ORDERED FIELD PROPERTY IN A SUBCLASS OF FINITE SER-SIT SEMI-MARKOV GAMES

In this paper, we deal with a subclass of two-person finite SeR-SIT (Separable Reward-State Independent Transition) semi-Markov games which can be solved by solving a single matrix/bimatrix game under discounted as well as limiting average (undiscounted) payoff criteria. A SeR-SIT semi-Markov game does not satisfy the so-called (Archimedean) ordered field property in general. Besides, the ordered field property does not hold even for a SeR-SIT-PT (Separable Reward-State-Independent Transition Probability and Time) semi-Markov game, which is a natural version of a SeR-SIT stochastic (Markov) game.
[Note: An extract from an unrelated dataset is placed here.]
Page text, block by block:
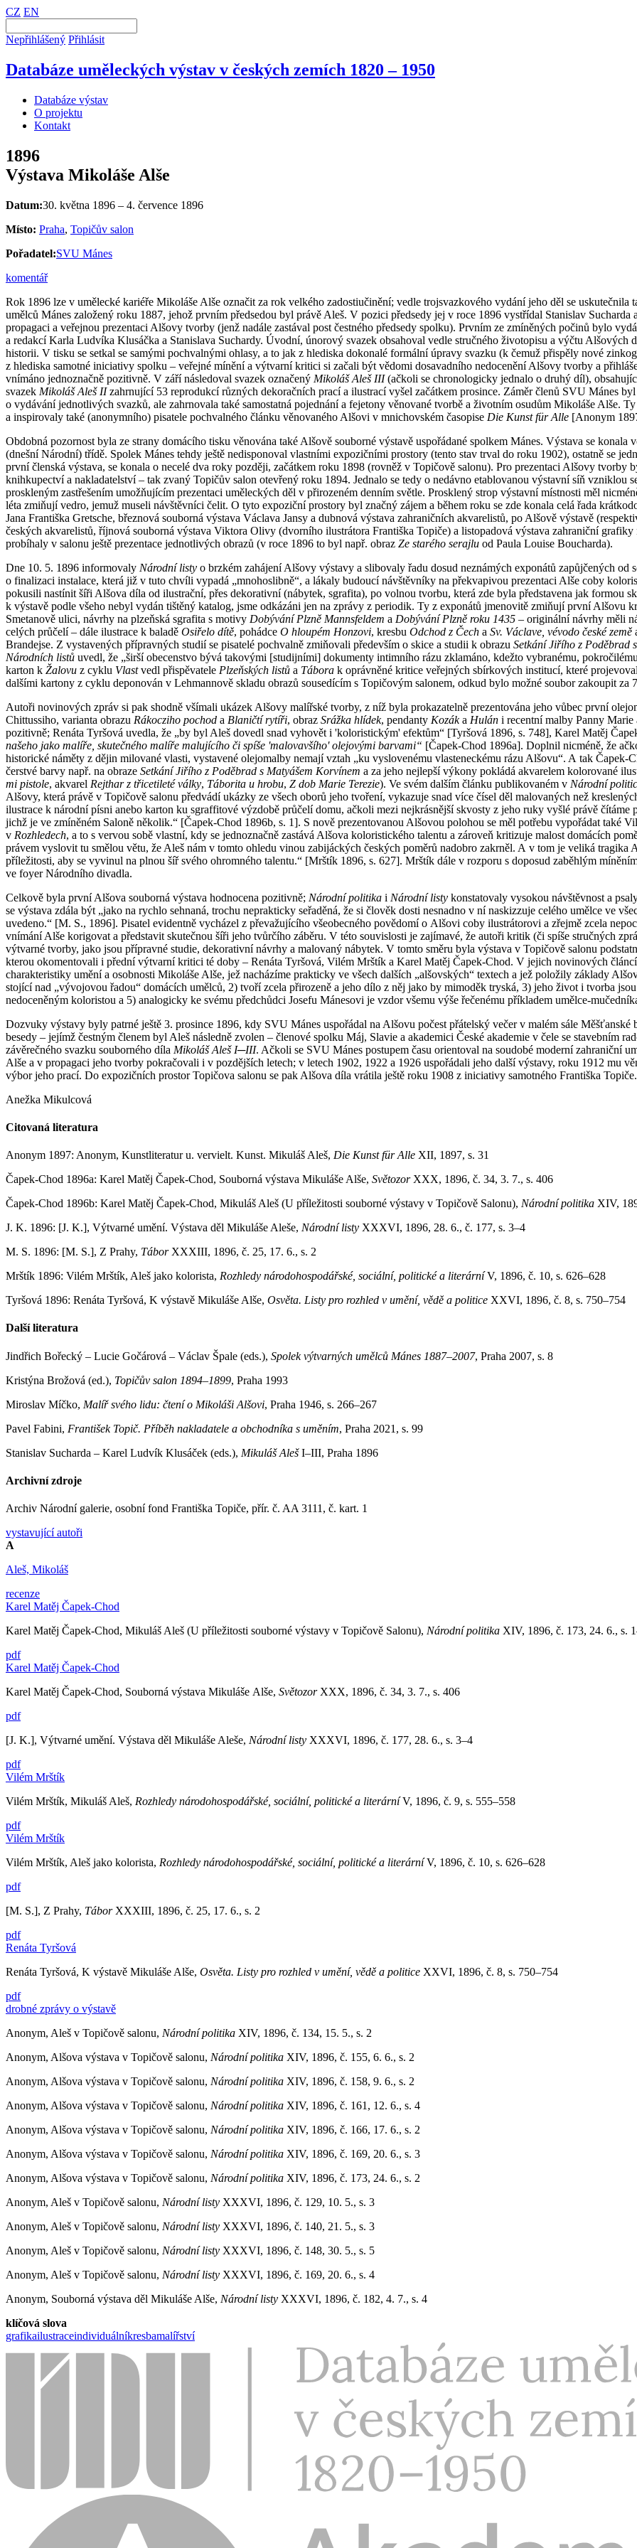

However by using an additional condition, we have shown that a subclass of finite SeR-SIT-PT semi-Markov games have the ordered field property for both discounted and undiscounted semi-Markov games with both players having state-independent stationary optimals. The ordered field property also holds for the nonzero-sum case under the same assumptions. We find a relation between the values of the discounted and the undiscounted zero-sum semi-Markov games for this modified subclass. We propose a more realistic pollution tax model for this subclass of SeR-SIT semi-Markov games than pollution tax model for SeR-SIT stochastic game. Finite step algorithms are given for the discounted and for the zero-sum undiscounted cases.